--- START ---

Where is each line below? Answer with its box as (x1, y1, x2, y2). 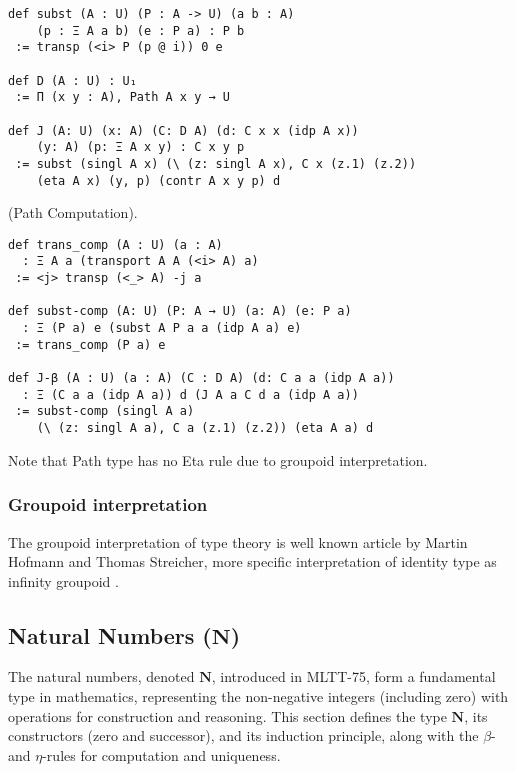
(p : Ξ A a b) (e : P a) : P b (36, 23, 245, 38)
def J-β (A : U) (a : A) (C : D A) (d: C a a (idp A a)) (8, 371, 395, 386)
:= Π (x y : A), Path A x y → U (15, 90, 230, 105)
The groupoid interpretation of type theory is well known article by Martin (8, 531, 468, 552)
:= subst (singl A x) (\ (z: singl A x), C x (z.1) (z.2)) (15, 156, 417, 171)
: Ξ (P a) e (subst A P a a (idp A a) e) (22, 321, 302, 336)
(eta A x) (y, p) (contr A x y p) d (36, 173, 281, 188)
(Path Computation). (8, 202, 138, 223)
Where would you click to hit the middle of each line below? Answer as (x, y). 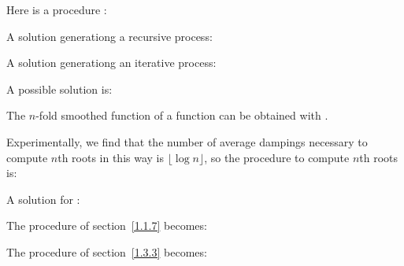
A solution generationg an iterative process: (111, 63)
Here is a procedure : (57, 9)
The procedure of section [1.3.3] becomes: (107, 251)
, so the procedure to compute (277, 157)
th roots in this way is (111, 157)
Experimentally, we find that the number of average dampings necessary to (187, 141)
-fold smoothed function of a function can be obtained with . (182, 115)
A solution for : (43, 199)
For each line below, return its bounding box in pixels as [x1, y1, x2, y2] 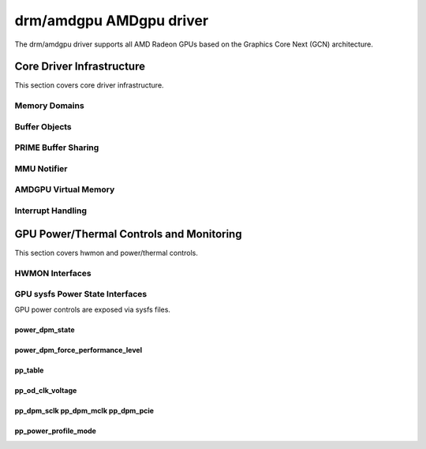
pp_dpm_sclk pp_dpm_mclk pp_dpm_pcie [14, 406, 154, 416]
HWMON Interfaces [14, 268, 92, 279]
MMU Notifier [14, 163, 68, 174]
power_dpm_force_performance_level [14, 346, 142, 355]
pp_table [14, 365, 44, 375]
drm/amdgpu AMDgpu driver [14, 12, 209, 29]
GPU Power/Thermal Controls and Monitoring [14, 227, 242, 241]
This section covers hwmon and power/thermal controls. [14, 248, 199, 257]
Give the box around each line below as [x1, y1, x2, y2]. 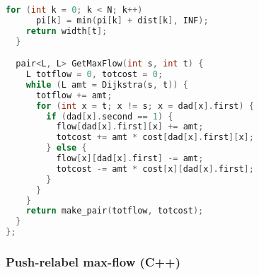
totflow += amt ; [35, 90, 113, 100]
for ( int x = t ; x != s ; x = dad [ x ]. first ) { [35, 100, 255, 111]
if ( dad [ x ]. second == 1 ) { [46, 111, 173, 122]
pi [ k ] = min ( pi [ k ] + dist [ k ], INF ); [35, 15, 209, 25]
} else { [46, 143, 87, 153]
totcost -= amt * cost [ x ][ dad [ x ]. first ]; [56, 163, 254, 174]
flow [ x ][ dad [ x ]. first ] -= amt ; [56, 153, 204, 164]
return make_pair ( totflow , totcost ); [25, 206, 204, 216]
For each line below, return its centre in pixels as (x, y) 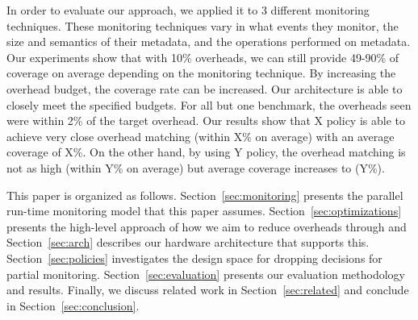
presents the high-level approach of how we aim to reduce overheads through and (207, 226)
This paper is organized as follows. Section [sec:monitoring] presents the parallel (205, 195)
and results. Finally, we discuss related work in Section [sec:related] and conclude (208, 290)
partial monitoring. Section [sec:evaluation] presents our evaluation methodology (206, 274)
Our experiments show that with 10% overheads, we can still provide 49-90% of (203, 57)
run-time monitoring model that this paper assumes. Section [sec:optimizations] (204, 211)
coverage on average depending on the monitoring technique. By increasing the (201, 73)
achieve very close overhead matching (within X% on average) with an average (201, 136)

--- END ---

WHAT IS NEEDED: Without the pictures, write out every entry exactly as it appears.

PROBLEM SOLUTION:
Where is each line below? Answer with its box as (x1, y1, x2, y2). 
(p : Ξ A a b) (e : P a) : P b (36, 23, 245, 38)
def J-β (A : U) (a : A) (C : D A) (d: C a a (idp A a)) (8, 371, 395, 386)
:= Π (x y : A), Path A x y → U (15, 90, 230, 105)
The groupoid interpretation of type theory is well known article by Martin (8, 531, 468, 552)
:= subst (singl A x) (\ (z: singl A x), C x (z.1) (z.2)) (15, 156, 417, 171)
: Ξ (P a) e (subst A P a a (idp A a) e) (22, 321, 302, 336)
(eta A x) (y, p) (contr A x y p) d (36, 173, 281, 188)
(Path Computation). (8, 202, 138, 223)
Where would you click to hit the middle of each line below? Answer as (x, y). 
A solution generationg an iterative process: (111, 63)
Here is a procedure : (57, 9)
The procedure of section [1.3.3] becomes: (107, 251)
, so the procedure to compute (277, 157)
th roots in this way is (111, 157)
Experimentally, we find that the number of average dampings necessary to (187, 141)
-fold smoothed function of a function can be obtained with . (182, 115)
A solution for : (43, 199)
For each line below, return its bounding box in pixels as [x1, y1, x2, y2] 
pp_dpm_sclk pp_dpm_mclk pp_dpm_pcie [14, 406, 154, 416]
HWMON Interfaces [14, 268, 92, 279]
MMU Notifier [14, 163, 68, 174]
power_dpm_force_performance_level [14, 346, 142, 355]
pp_table [14, 365, 44, 375]
drm/amdgpu AMDgpu driver [14, 12, 209, 29]
GPU Power/Thermal Controls and Monitoring [14, 227, 242, 241]
This section covers hwmon and power/thermal controls. [14, 248, 199, 257]
Give the box around each line below as [x1, y1, x2, y2]. 
totflow += amt ; [35, 90, 113, 100]
for ( int x = t ; x != s ; x = dad [ x ]. first ) { [35, 100, 255, 111]
if ( dad [ x ]. second == 1 ) { [46, 111, 173, 122]
pi [ k ] = min ( pi [ k ] + dist [ k ], INF ); [35, 15, 209, 25]
} else { [46, 143, 87, 153]
totcost -= amt * cost [ x ][ dad [ x ]. first ]; [56, 163, 254, 174]
flow [ x ][ dad [ x ]. first ] -= amt ; [56, 153, 204, 164]
return make_pair ( totflow , totcost ); [25, 206, 204, 216]
For each line below, return its centre in pixels as (x, y) 
presents the high-level approach of how we aim to reduce overheads through and (207, 226)
This paper is organized as follows. Section [sec:monitoring] presents the parallel (205, 195)
and results. Finally, we discuss related work in Section [sec:related] and conclude (208, 290)
partial monitoring. Section [sec:evaluation] presents our evaluation methodology (206, 274)
Our experiments show that with 10% overheads, we can still provide 49-90% of (203, 57)
run-time monitoring model that this paper assumes. Section [sec:optimizations] (204, 211)
coverage on average depending on the monitoring technique. By increasing the (201, 73)
achieve very close overhead matching (within X% on average) with an average (201, 136)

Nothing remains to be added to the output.